At the maximum height \({{v}_{y}}\) is zero, so from Eq. \eqref{1} when \({{v}_{y}}=0\), we have \(t=\frac{{{v}_{i}}\sin \theta }{g}\) which is the time when the projectile reaches the maximum height. Now replacing \(t\) in Eq. \eqref{4} by \(t=\frac{{{v}_{i}}\sin \theta }{g}\) we get the maximum height \(h\), so \({{y}_{\max }}=h\) is \[\begin{align*} {{y}_{\max }}&=h=({{v}_{i}}\sin \theta )\left( \frac{{{v}_{i}}\sin \theta }{g} \right)-\frac{1}{2}g{{\left( \frac{{{v}_{i}}\sin \theta }{g} \right)}^{2}} \\ \text{or,}\quad h&=\frac{{{v}_{i}}^{2}{{\sin }^{2}}\theta }{2g} \tag{6} \label{6} \end{align*}\] The total distance between the launch point and the point where the projectile hits the ground is the maximum horizontal range \(R\). Now we find the time in which the projectile hits the ground. When the projectile hits the ground \(y = 0\) in Eq. \eqref{4} so, \[\begin{align*} ({{v}_{i}}\sin \theta )t-\frac{1}{2}g{{t}^{2}}&=0 \\ \left( {{v}_{i}}\sin \theta -\frac{1}{2}gt \right)t&=0 \\ \text{Either,}\ \left( {{v}_{i}}\sin \theta -\frac{1}{2}gt \right)&=0\Rightarrow t=\frac{2{{v}_{i}}\sin \theta }{g} \\ \text{or,}\ t&=0 \\ \end{align*}\]The time \(t=0\) is the initial time when the projectile was lunched at the origin but \(t=\frac{2{{v}_{i}}\sin \theta }{g}\) is the time when the projectile hit the ground.
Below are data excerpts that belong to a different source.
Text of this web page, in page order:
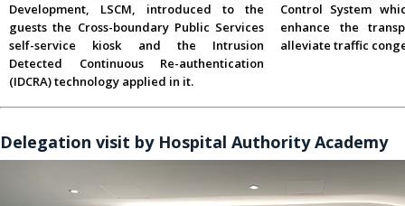
Development, LSCM, introduced to the
guests the Cross-boundary Public Services
self-service kiosk and the Intrusion
Detected Continuous Re-authentication
(IDCRA) technology applied in it.
Control System
enhance the
alleviate traffic
Delegation visit by Hospital Authority Academy

In both cases the height of the projectile \(y\) is zero. To find the maximum horizontal range we use \(t=\frac{2{{v}_{i}}\sin \theta }{g}\) and put this value in Eq. \eqref{3}. Using Eq. \eqref{3} the maximum horizontal range \({{x}_{\max }}=R\) is,

\[\begin{align*} & {{x}_{\max }}=R={{v}_{i}}\cos \theta \left( \frac{2{{v}_{i}}\sin \theta }{g} \right)=\frac{2{{v}_{i}}^{2}\sin \theta \cos \theta }{g} \\ & \text{or,}\quad R=\frac{{{v}_{i}}^{2}\sin 2\theta }{g} \tag{7} \label{7} \end{align*}\]

The time the projectile takes to the reach the ground is two times the time it takes to reach the maximum height.
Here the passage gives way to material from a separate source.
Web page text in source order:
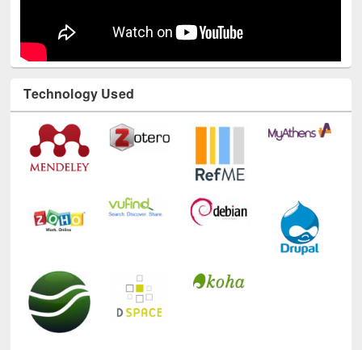
Technology Used

The above derivation and the nature of how a projectile motion takes place lead us to understand that the two motions a projectile has are completely independent with each other. It is the same thing as one motion does not know the existence of the other motion and vice versa. And we can simply use the equations of motion (kinematic equations) for solving the complicated looking problem easily (equation of the trajectory of the projectile).